Source data

━━━━━━━━━━━━━━━━━━━━

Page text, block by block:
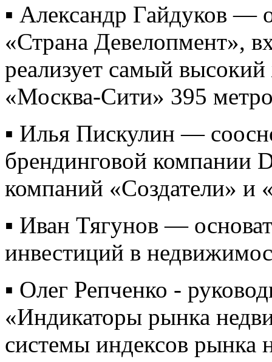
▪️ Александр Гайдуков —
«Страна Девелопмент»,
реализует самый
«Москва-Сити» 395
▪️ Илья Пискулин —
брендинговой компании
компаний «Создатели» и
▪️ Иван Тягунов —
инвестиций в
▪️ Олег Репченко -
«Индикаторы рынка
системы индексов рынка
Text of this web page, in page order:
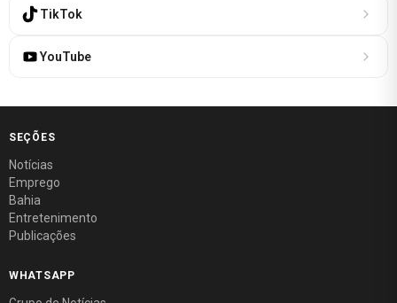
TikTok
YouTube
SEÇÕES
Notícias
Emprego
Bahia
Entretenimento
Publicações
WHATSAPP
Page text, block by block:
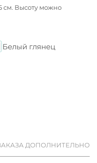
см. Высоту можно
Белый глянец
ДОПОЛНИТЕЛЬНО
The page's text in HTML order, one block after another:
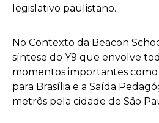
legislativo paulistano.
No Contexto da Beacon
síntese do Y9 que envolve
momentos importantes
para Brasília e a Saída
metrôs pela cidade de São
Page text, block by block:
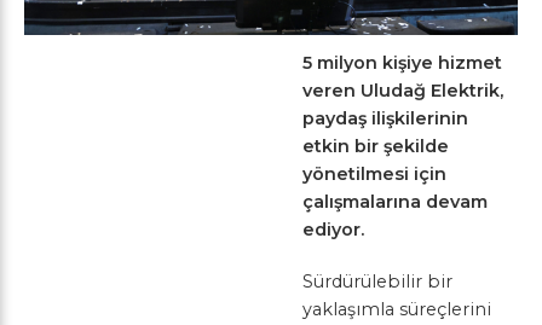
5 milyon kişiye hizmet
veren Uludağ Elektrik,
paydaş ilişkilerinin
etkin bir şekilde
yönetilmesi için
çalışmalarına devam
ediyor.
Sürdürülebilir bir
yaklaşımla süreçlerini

━━━━━━━━━━━━━━━━━━━━

**WHAT NEEDS TO BE DONE:**
Could you print the data exactly as it appears and keep the pictures out?

**EXERCISE ANSWER:**
Page text, block by block:
▪️ Александр Гайдуков —
«Страна Девелопмент»,
реализует самый
«Москва-Сити» 395
▪️ Илья Пискулин —
брендинговой компании
компаний «Создатели» и
▪️ Иван Тягунов —
инвестиций в
▪️ Олег Репченко -
«Индикаторы рынка
системы индексов рынка
Text of this web page, in page order:
TikTok
YouTube
SEÇÕES
Notícias
Emprego
Bahia
Entretenimento
Publicações
WHATSAPP
Page text, block by block:
см. Высоту можно
Белый глянец
ДОПОЛНИТЕЛЬНО
The page's text in HTML order, one block after another:
legislativo paulistano.
No Contexto da Beacon
síntese do Y9 que envolve
momentos importantes
para Brasília e a Saída
metrôs pela cidade de São
Page text, block by block:
5 milyon kişiye hizmet
veren Uludağ Elektrik,
paydaş ilişkilerinin
etkin bir şekilde
yönetilmesi için
çalışmalarına devam
ediyor.
Sürdürülebilir bir
yaklaşımla süreçlerini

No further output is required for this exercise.